An equation with two variables like this one can have infinitely many solutions, but not all the solutions will have integer values. One integer-valued solution is x=3 and y = -1. This solution represents filling the three-liter pitcher three times from the river (for a total of nine liters) and filling the seven-liter pitcher once from the three-liter pitcher. Since the seven-liter pitcher is bigger than the three-liter pitcher, it has to be filled in stages. Do you see how this analysis corresponds to the sequence of steps I gave earlier?

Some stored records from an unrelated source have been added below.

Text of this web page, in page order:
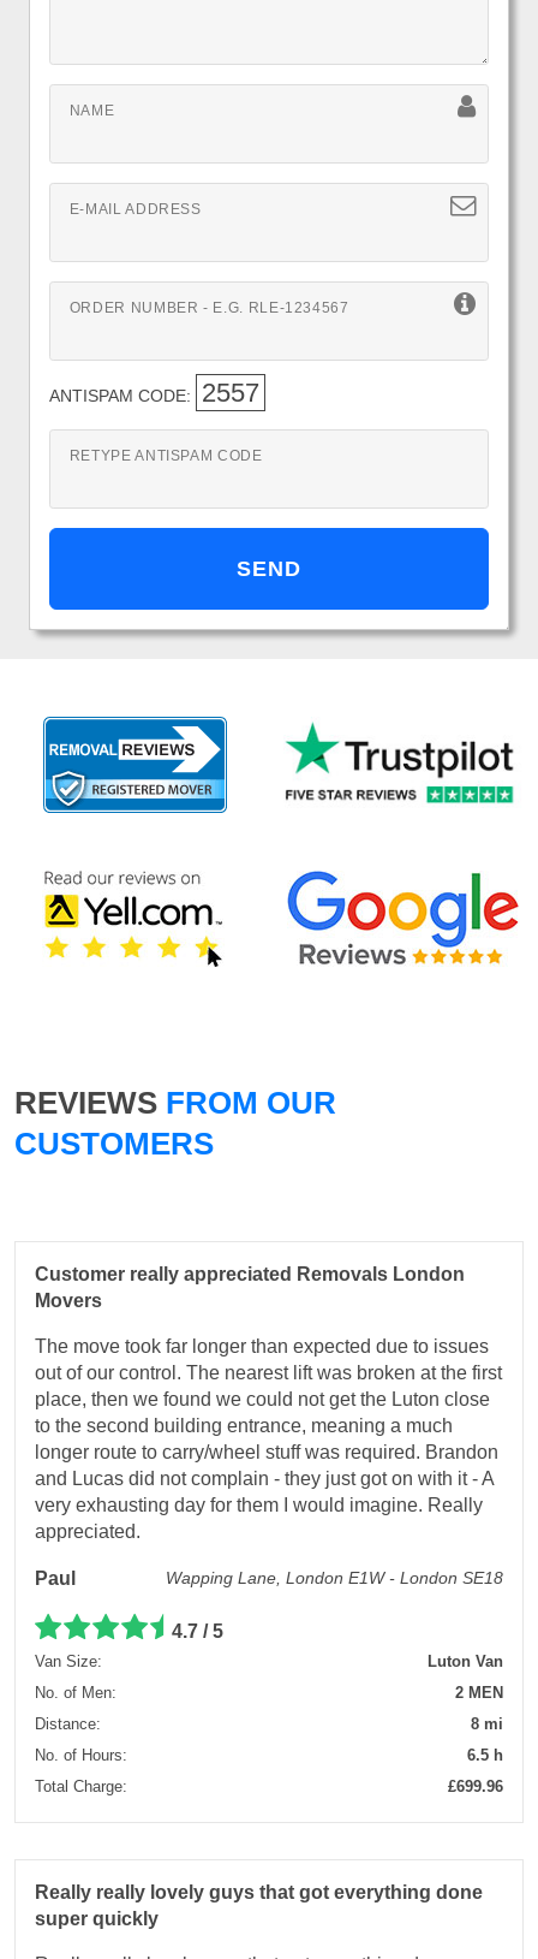
NAME
E-MAIL ADDRESS
ORDER NUMBER - E.G. RLE-1234567
ANTISPAM CODE: 2557
RETYPE ANTISPAM CODE
REVIEWS FROM OUR
CUSTOMERS
Customer really appreciated Removals London
Movers
The move took far longer than expected due to issues
out of our control. The nearest lift was broken at the first
place, then we found we could not get the Luton close
to the second building entrance, meaning a much
longer route to carry/wheel stuff was required. Brandon
and Lucas did not complain - they just got on with it - A
very exhausting day for them I would imagine. Really
appreciated.
Paul Wapping Lane, London E1W - London SE18
4.7 / 5
Van Size:
Luton Van
No. of Men:
2 MEN
Distance:
8 mi
No. of Hours:
6.5 h
Total Charge:
£699.96
Really really lovely guys that got everything done
super quickly
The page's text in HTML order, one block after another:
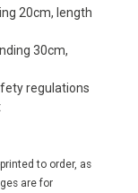
20cm, length
30cm,
regulations
to order, as
are for
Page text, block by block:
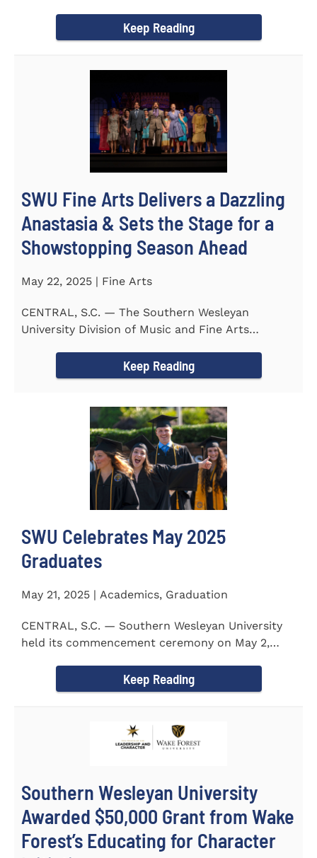
Keep Reading
SWU Fine Arts Delivers a Dazzling
Anastasia & Sets the Stage for a
Showstopping Season Ahead
May 22, 2025 | Fine Arts
CENTRAL, S.C. — The Southern Wesleyan
University Division of Music and Fine Arts
Keep Reading
SWU Celebrates May 2025
Graduates
May 21, 2025 | Academics, Graduation
CENTRAL, S.C. — Southern Wesleyan University
held its commencement ceremony on May 2,
Keep Reading
Southern Wesleyan University
Awarded $50,000 Grant from Wake
Forest’s Educating for Character
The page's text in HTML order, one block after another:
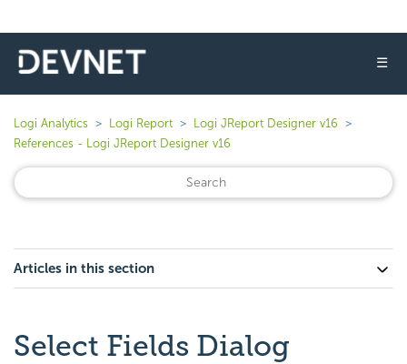
☰
Logi Analytics Logi Report
Logi JReport Designer v16
References - Logi JReport Designer v16
Articles in this section
Select Fields Dialog
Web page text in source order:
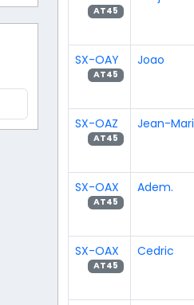
AT45
SX-OAY
AT45
Joao
SX-OAZ
AT45
Jean-
SX-OAX
AT45
Adem.
SX-OAX
AT45
Cedric
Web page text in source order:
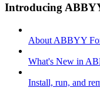
Introducing
About ABBYY
What's New in
Install, run, and
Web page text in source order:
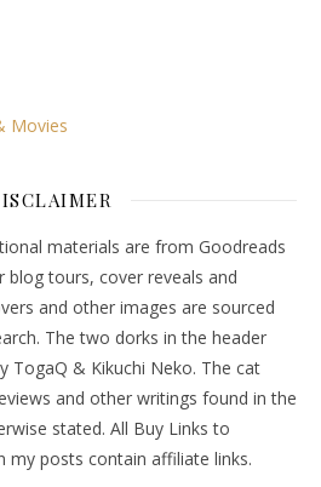
materials are from Goodreads
tours, cover reveals and
and other images are sourced
The two dorks in the header
TogaQ & Kikuchi Neko. The cat
and other writings found in the
stated. All Buy Links to
my posts contain affiliate links.
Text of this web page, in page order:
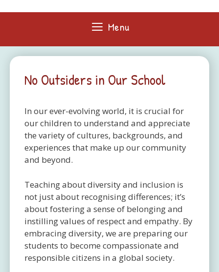
Menu
No Outsiders in Our School
In our ever-evolving world, it is crucial for
our children to understand and appreciate
the variety of cultures, backgrounds, and
experiences that make up our community
and beyond.
Teaching about diversity and inclusion is
not just about recognising differences; it’s
about fostering a sense of belonging and
instilling values of respect and empathy. By
embracing diversity, we are preparing our
students to become compassionate and
responsible citizens in a global society.
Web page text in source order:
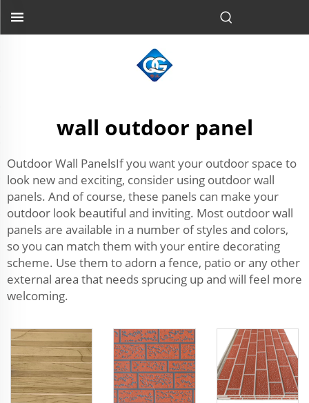
wall outdoor panel
Outdoor Wall PanelsIf you want your outdoor space to
look new and exciting, consider using outdoor wall
panels. And of course, these panels can make your
outdoor look beautiful and inviting. Most outdoor wall
panels are available in a number of styles and colors,
so you can match them with your entire decorating
scheme. Use them to adorn a fence, patio or any other
external area that needs sprucing up and will feel more
welcoming.

An equation with integer-valued variables is called a Diophantine equation. In general, a Diophantine equation will have infinitely many solutions, but they won't all be practical as solutions to the original problem. For example, another solution to the equation we've been considering is x = -4 and y=2. This solution tells us to fill the seven-liter pitcher from the river twice, and the three-liter pitcher from the seven-liter pitcher four times. Here's how that works out as a sequence of steps:
This solution works, but it's more complicated than the one I used in the first place.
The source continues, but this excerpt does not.